On next page, notice that the GDP growth continues, surprising on the upside, despite tighter global financial conditions. After a post-pandemic growth of 11% in 2021, first quarter 2022 growth was realized at 7.3%. And for second quarter of the year, our big data indices suggest an even upward trend in the second quarter versus the first.

So first half performance alone, which had visible contributions from consumption and exports show the economic resilience and likely will trigger upward revisions to the annual GDP growth estimates for Turkey.

On the other hand, regarding inflation, risks remain on the upside, given the continued supply side problems, loose policies and higher-than-anticipated growth, such that the prevailing 70% levels may persist at year-end, despite being helped by the base year effect.

Moving now to our first half financial results on Slide 5. First half net income was almost quadrupled that of the prior years. And we booked TRY 21.2 billion of net income in the first 6 months of the year. Quarterly income growth was also an outstanding 56%, and this was without much added support of the CPI-linked securities.

Pre-provision earnings threefold growth year-on-year to TRY 32.4 billion in one half the year, indicates the high-quality nature of our earnings. Our solid revenue streams of net interest income and net fees and commissions growth were 161% and 68%, respectively. On top of these, subsidiaries income growth was a strong 80%, with growing contributions largely coming from our international subsidiaries, fleet management, securities business and pension business.

To summarize our solid stance as of first half 2022, in terms of growth, profitability as well as capital provision and liquidity strength, I would like to highlight the figures here on Slide 6. Turkish lira loan growth in the first 6 months to date was a well above anticipated 36%, taking us to #1 spot among private peers in Turkish lira lending.

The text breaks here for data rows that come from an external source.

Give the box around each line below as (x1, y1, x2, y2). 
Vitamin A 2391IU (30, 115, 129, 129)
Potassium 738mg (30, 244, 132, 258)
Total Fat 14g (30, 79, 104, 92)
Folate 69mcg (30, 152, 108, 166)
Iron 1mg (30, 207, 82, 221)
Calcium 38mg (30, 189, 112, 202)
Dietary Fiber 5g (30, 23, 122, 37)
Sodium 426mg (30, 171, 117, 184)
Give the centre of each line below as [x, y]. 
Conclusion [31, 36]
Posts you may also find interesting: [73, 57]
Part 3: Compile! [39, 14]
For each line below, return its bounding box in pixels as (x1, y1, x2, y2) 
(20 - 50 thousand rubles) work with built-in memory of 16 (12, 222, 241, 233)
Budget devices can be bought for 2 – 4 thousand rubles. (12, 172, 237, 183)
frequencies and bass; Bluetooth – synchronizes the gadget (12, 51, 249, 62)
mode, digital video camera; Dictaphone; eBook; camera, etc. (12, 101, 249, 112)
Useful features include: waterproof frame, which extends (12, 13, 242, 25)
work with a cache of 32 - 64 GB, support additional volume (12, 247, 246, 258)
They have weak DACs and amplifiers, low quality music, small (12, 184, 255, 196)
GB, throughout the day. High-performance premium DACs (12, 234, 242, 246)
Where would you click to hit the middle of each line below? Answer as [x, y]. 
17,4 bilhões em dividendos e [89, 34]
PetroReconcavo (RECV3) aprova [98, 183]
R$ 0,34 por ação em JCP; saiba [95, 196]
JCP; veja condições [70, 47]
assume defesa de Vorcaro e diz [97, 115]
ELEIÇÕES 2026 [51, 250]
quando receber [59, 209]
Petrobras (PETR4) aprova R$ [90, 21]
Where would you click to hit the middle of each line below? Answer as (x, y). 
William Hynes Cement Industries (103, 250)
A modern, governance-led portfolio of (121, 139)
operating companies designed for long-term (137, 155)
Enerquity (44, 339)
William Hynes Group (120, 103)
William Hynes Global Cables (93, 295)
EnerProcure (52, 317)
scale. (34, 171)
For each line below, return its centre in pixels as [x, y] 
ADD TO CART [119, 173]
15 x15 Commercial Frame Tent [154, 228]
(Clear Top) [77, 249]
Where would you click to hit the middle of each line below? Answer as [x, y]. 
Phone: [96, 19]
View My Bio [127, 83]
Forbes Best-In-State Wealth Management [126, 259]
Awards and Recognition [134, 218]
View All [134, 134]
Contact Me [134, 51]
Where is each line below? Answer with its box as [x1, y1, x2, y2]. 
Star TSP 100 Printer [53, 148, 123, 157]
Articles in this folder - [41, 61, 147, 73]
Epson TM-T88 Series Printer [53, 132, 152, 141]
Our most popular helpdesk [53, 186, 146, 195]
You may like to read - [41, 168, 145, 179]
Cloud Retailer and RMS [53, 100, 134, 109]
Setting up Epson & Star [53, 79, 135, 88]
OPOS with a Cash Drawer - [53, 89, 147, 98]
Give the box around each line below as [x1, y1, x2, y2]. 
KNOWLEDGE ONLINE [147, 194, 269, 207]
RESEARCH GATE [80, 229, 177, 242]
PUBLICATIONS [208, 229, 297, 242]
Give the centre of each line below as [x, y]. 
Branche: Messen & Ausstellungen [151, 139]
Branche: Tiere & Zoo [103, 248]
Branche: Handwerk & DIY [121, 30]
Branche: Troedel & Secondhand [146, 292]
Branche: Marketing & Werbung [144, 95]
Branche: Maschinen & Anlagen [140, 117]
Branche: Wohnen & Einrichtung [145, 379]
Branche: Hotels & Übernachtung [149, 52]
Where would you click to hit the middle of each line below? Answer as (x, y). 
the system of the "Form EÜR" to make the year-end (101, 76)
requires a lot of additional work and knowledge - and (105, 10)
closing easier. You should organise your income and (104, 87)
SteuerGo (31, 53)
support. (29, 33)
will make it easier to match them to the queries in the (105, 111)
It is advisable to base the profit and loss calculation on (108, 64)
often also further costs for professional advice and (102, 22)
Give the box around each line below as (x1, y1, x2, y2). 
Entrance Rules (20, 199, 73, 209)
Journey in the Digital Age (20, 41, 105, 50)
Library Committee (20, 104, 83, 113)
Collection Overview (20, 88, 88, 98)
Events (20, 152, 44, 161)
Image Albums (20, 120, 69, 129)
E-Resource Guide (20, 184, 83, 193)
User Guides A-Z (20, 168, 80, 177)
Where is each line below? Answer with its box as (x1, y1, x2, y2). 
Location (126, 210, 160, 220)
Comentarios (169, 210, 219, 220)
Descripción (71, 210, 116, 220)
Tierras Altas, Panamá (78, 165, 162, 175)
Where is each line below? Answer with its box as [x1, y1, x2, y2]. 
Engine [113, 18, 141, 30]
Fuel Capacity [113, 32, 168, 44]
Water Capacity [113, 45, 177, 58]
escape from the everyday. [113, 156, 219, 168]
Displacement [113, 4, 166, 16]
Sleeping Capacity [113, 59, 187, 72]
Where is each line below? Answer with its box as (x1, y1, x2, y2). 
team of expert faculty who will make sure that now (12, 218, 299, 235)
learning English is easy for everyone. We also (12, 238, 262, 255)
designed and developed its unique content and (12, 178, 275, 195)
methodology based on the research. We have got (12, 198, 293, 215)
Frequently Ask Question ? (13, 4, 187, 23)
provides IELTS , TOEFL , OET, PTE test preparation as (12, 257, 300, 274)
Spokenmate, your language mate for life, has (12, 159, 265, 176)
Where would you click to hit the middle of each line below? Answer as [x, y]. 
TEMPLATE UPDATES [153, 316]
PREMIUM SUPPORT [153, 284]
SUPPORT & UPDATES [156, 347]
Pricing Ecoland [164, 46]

We were able to get on board more than 1 million new customers in the first 6 months alone, indicating significant pickup in pace and customer acquisition. Profitability at this time surged to double the level of last year's.

Return on equity registered was 43%, and return on average assets was 4.3%. This high profitability served to further strengthen our capital and capital adequacy ratio improved to above 15%. This was without the forbearance measures of the BRSA and the free provisions we have on balance sheet.

Free provisions, total of TRY 7.5 billion on balance sheet, were kept the same. If all were accounted as part of capital, along with forbearance, our capital adequacy ratio would have been 17.4% on a consolidated level. Liquidity buffers as well for both Turkish lira and foreign currency remained at very strong levels.

Now diving in details and starting with the asset side on Slide 7. Our consolidated total asset size now exceeds TRY 1 trillion. To reach our desired outstanding performance, asset growth and composition are strategically managed. Accordingly, customer-driven aspects weigh more as our priority has always been core banking and generating sustainable revenues.

Turkish lira lending in the first half reached 36%, the growth. There was a record TRY 52 billion net nominal increase in Turkish lira lending in the second quarter. Turkish lira loans weight in total assets is the highest among private peers, contributing to our superior core banking earnings performance. Foreign currency lending growth, on the other hand, shrank in the quarter, as expected.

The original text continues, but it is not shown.